The H (1s) electron BE=13.6eV. What about the nucleus etc?

[what_are_electrons]

For a ground state Hydrogen atomic system (1 electron and 1 proton - not molecular di-hydrogen), what energies are being exerted by the proton to hold that electron? Does TE = KE + PE apply?

 

[what_are_electrons]

OK. If we use Pearson's value of 7.2 eV for the electronegativity of Hydrogen, and assume it represents unused Binding Energy (BE) then the total energy of the nucleus must be 20.8 eV (the sum of 13.6 and 7.2 eV). Naturally the energy of the nucleus is opposite in sign.

So the nucleus has at least 20.8 eV of energy to use to hold electrons in orbit. Is this the total amount of energy that the nucleus exhibits in its effort to hold onto the 1s electron and attract other electrons?

Centripetal force is said to be the main force that keeps the electron from being pulled into physical contact with the nucleus.
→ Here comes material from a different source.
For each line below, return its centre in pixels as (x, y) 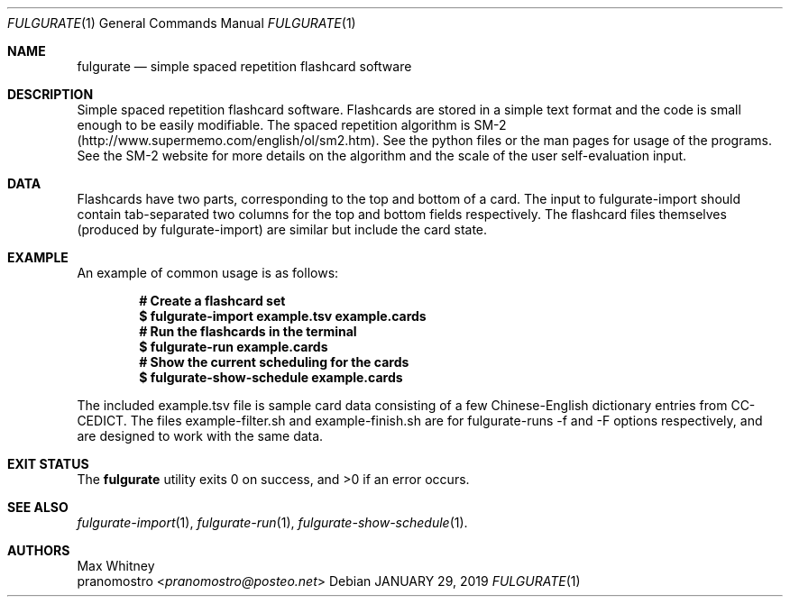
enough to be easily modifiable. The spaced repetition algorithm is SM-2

If this is true, then because Force x Distance = Work and Work is the equivalent of Energy, we should be able to determine the Energy of the Centripetal force. This represents another bit of energy that the nucleus must deal with in its effort to hold onto the 1s electron and attact other electrons.

Another question is: What is the distance factor that needs to be used to calculate this Energy due to the centripetal force? Is it the atomic radius?

PS
I am deliberately ignoring the magnetic field effect, corrected center of mass values and self-energy factors for the moment.

 

[zefram_c]

For a ground state Hydrogen atomic system (1 electron and 1 proton - not molecular di-hydrogen), what energies are being exerted by the proton to hold that electron? Does TE = KE + PE apply?

TE=KE+PE applies, but you cannot use classical mechanics to describe the hydrogen atom. Rather, you must use quantum mechanics; nonrelativistic (Schroedinger) will do nicely for this problem and gives that the binding energy is 13.6eV. The only interaction between electron and proton is assumed to be electrostatic (Coulomb) in this picture; one can add corrections to this for improved accuracy.

 

[what_are_electrons]

TE=KE+PE applies, but you cannot use classical mechanics to describe the hydrogen atom. Rather, you must use quantum mechanics; nonrelativistic (Schroedinger) will do nicely for this problem and gives that the binding energy is 13.6eV. The only interaction between electron and proton is assumed to be electrostatic (Coulomb) in this picture; one can add corrections to this for improved accuracy.

Please refresh my memory about what force, QM based or CM based, prevents the electron cloud from touching the nucleus.

And, why is it that we can use Coulomb's Force equation, that was derived from a large macro-scale torsion balance, to describe the electrostatics (or EM fields) that exist between the electron and the proton of hydrogen. Many thanks for your help!

 

[zefram_c]

Please refresh my memory about what force, QM based or CM based, prevents the electron cloud from touching the nucleus.

Actually, no "force" prevents it. When one solves the Schroedinger equation, the requirement that physically acceptable solutions be normalizable results in discrete bound states (ie only some binding energies are permitted, the electron can be bound by 13.6eV or 3.4eV but nothing in between) for all attractive potentials that I know of. So a physical explanation would be that if you try to localize the electron in a small volume close to the nucleus, the resulting uncertainty in its momentum (and thence energy) eventually overcomes the Coulomb attraction and prevents further localization. The discrete bound states are a result of the mathematics.

And, why is it that we can use Coulomb's Force equation, that was derived from a large macro-scale torsion balance, to describe the electrostatics (or EM fields) that exist between the electron and the proton of hydrogen.

I suppose the best answer to that is "because it works" - experimentally, we find that the Maxwell equations work on any scale at which quantization of the EM field can be neglected.